- **INSTRUCTIONS TO FOLLOW**
Restate word for word the entries below, starting at the line with "The motion caused" and ending at the line with "print 命令可以用来输出更复杂的语句,其中变量和文本用逗号分割: [18, 991, 281, 1003]". Keep both end lines and omit the pictures.

SUPPLIED ENTRIES Start Marker

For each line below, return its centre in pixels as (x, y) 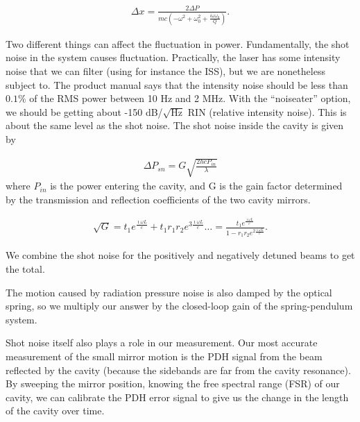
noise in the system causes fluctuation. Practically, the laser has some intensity (173, 57)
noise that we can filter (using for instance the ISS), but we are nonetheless (165, 71)
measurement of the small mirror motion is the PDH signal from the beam (164, 356)
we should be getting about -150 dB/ (84, 111)
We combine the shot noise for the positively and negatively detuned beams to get (180, 255)
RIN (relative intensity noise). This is (267, 111)
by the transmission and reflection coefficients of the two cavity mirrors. (158, 199)
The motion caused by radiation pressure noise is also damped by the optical (169, 292)
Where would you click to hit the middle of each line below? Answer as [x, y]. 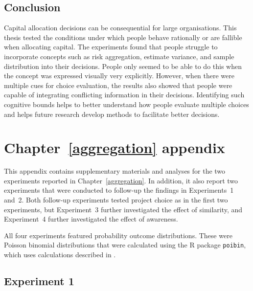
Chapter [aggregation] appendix [115, 147]
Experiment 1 [39, 281]
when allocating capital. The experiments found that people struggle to [111, 47]
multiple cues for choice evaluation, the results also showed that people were [118, 85]
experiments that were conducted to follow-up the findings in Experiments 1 [119, 190]
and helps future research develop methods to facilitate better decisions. [112, 114]
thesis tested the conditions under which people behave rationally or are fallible [123, 37]
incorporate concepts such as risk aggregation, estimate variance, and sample [119, 56]
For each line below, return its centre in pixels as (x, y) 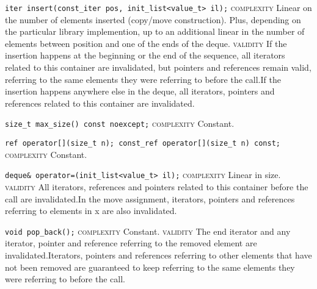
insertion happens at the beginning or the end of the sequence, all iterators (145, 55)
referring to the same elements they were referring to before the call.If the (143, 79)
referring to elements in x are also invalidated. (91, 211)
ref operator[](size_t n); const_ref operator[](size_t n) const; (143, 144)
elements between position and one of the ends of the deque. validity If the (146, 43)
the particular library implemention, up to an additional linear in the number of (155, 31)
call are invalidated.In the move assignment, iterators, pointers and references (150, 198)
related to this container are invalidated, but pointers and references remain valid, (158, 67)
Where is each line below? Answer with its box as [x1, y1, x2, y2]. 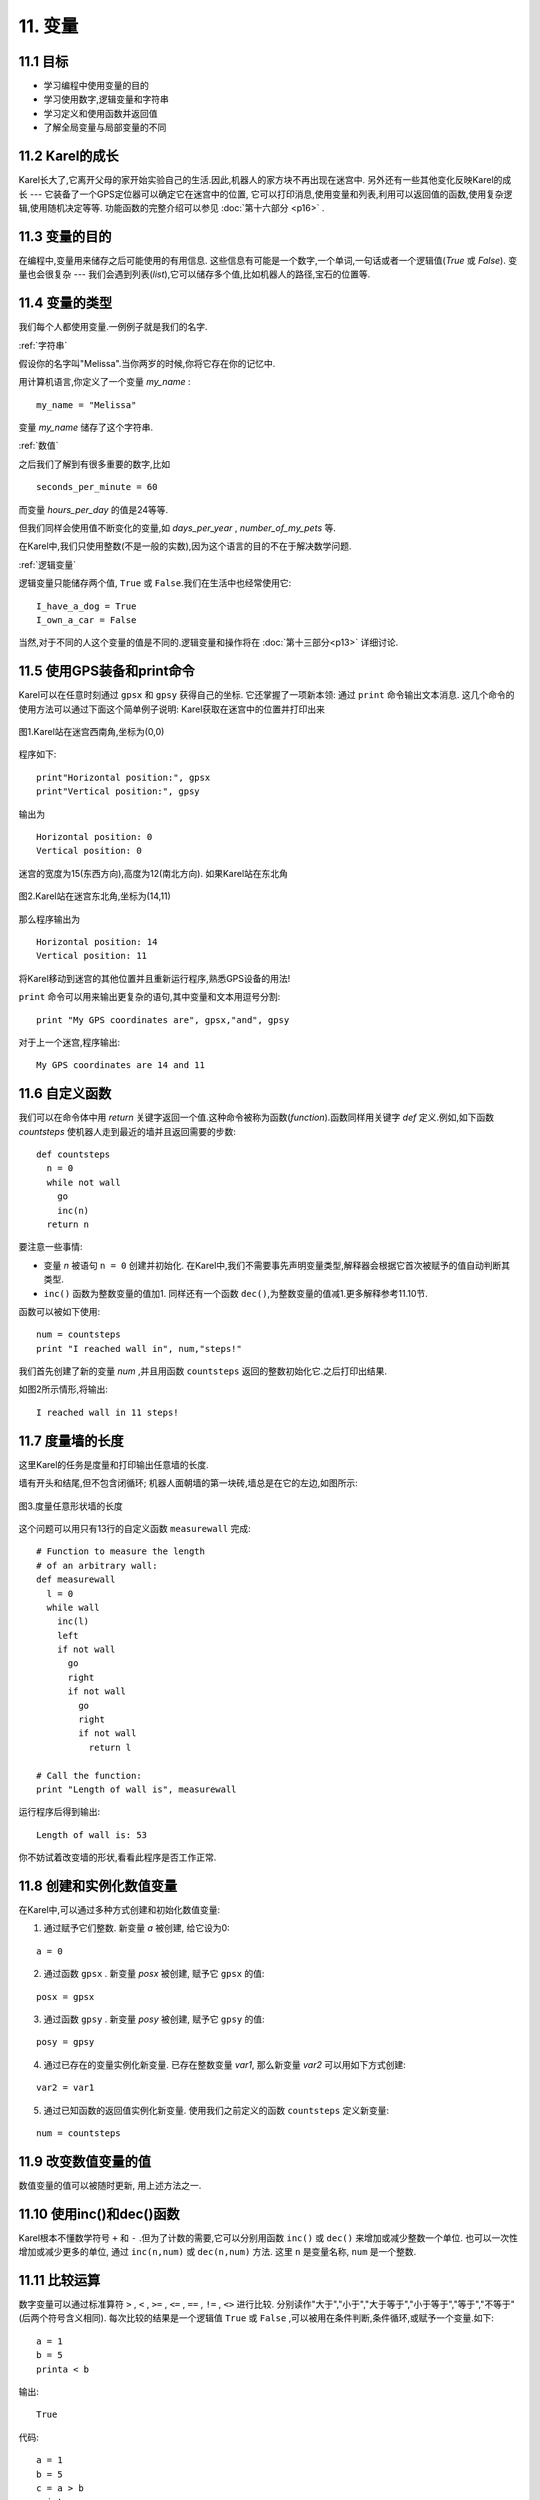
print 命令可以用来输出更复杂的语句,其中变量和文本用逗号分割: [18, 991, 281, 1003]
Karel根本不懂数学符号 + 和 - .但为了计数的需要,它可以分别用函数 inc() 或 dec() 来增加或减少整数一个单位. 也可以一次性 [18, 2231, 519, 2244]
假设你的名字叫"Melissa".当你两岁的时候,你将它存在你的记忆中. [18, 357, 276, 369]
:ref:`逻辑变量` [18, 558, 77, 570]
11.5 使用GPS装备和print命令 [18, 663, 195, 680]
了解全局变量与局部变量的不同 [43, 121, 167, 134]
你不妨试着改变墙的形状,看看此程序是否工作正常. [18, 1851, 217, 1864]
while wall [46, 1601, 100, 1613]
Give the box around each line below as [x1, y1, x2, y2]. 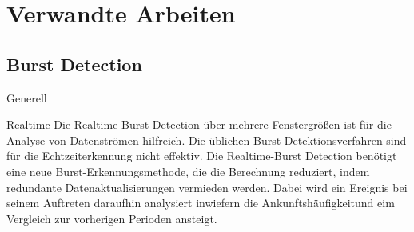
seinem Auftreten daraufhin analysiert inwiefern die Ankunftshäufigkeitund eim [6, 194, 395, 211]
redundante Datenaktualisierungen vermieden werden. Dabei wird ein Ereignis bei [6, 178, 408, 195]
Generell [6, 89, 47, 106]
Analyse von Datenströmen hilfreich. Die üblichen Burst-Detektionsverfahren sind [6, 131, 407, 148]
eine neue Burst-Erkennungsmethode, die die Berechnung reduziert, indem [6, 162, 370, 179]
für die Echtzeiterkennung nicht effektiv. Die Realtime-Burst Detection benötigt [6, 147, 397, 164]
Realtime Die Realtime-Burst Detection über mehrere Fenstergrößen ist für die [6, 116, 392, 133]
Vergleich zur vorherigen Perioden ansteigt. [6, 210, 217, 226]
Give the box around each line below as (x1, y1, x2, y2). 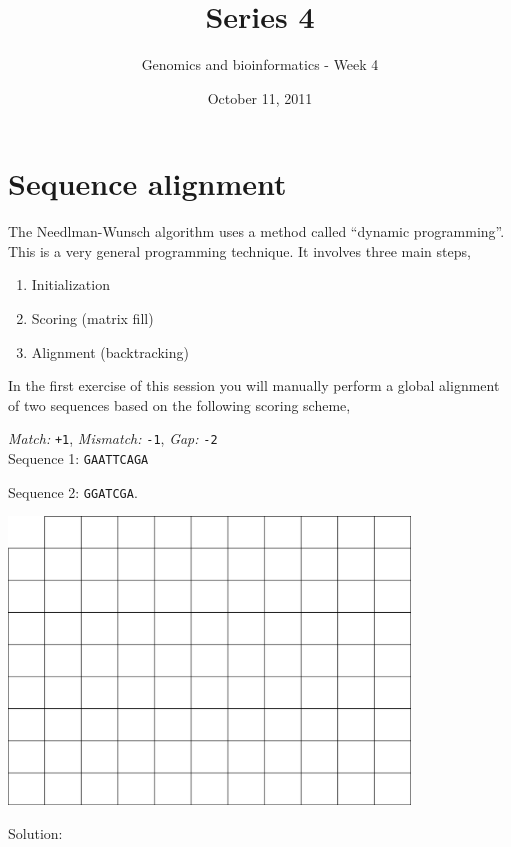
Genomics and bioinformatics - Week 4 (141, 54, 379, 75)
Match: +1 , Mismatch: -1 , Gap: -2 (8, 428, 218, 449)
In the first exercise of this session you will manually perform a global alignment (8, 375, 500, 396)
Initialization (31, 274, 110, 295)
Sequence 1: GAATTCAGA (8, 448, 149, 469)
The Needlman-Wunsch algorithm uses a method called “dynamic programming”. (8, 221, 505, 242)
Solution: (8, 822, 63, 843)
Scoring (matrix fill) (31, 308, 154, 329)
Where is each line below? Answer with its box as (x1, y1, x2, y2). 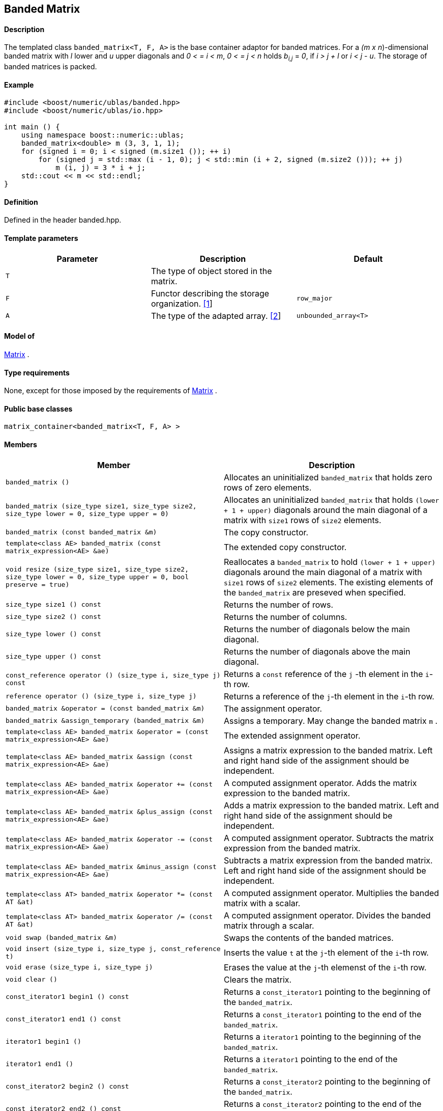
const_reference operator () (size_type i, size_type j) (6, 671, 221, 679)
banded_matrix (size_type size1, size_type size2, (6, 502, 197, 510)
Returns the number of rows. (224, 599, 334, 610)
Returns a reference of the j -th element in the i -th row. (224, 691, 434, 701)
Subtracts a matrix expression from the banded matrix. (224, 855, 433, 865)
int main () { (4, 123, 60, 131)
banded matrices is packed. (4, 62, 97, 71)
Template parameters (4, 234, 78, 243)
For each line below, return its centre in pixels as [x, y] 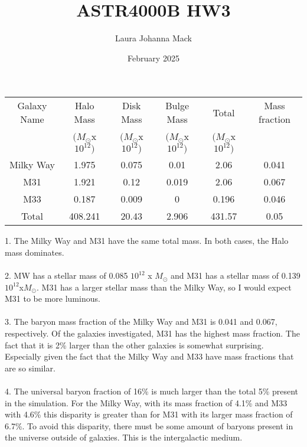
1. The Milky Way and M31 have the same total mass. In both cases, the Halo [147, 241]
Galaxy [32, 106]
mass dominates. [35, 252]
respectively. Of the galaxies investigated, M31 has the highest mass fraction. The [152, 333]
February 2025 [153, 58]
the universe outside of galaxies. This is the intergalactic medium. [124, 437]
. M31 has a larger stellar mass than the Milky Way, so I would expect [164, 287]
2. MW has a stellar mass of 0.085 [66, 275]
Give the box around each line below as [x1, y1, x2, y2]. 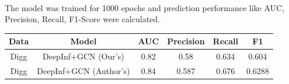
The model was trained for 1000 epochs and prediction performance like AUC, [5, 1, 285, 13]
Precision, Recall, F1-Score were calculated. [5, 13, 160, 25]
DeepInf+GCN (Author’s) [37, 64, 130, 76]
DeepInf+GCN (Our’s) [42, 50, 124, 62]
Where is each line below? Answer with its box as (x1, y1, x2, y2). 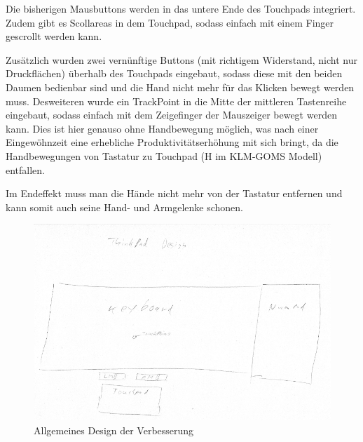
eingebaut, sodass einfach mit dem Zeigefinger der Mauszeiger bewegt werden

SUPPLIED ENTRIES End Marker

- **YOUR RESPONSE**
The motion caused by radiation pressure noise is also damped by the optical (169, 292)
Where would you click to hit the middle of each line below? Answer as [x, y]. 
Chapter [aggregation] appendix [115, 147]
Experiment 1 [39, 281]
when allocating capital. The experiments found that people struggle to [111, 47]
multiple cues for choice evaluation, the results also showed that people were [118, 85]
experiments that were conducted to follow-up the findings in Experiments 1 [119, 190]
and helps future research develop methods to facilitate better decisions. [112, 114]
thesis tested the conditions under which people behave rationally or are fallible [123, 37]
incorporate concepts such as risk aggregation, estimate variance, and sample [119, 56]
For each line below, return its centre in pixels as (x, y) 
insertion happens at the beginning or the end of the sequence, all iterators (145, 55)
referring to the same elements they were referring to before the call.If the (143, 79)
referring to elements in x are also invalidated. (91, 211)
ref operator[](size_t n); const_ref operator[](size_t n) const; (143, 144)
elements between position and one of the ends of the deque. validity If the (146, 43)
the particular library implemention, up to an additional linear in the number of (155, 31)
call are invalidated.In the move assignment, iterators, pointers and references (150, 198)
related to this container are invalidated, but pointers and references remain valid, (158, 67)
Where is each line below? Answer with its box as [x1, y1, x2, y2]. 
print 命令可以用来输出更复杂的语句,其中变量和文本用逗号分割: [18, 991, 281, 1003]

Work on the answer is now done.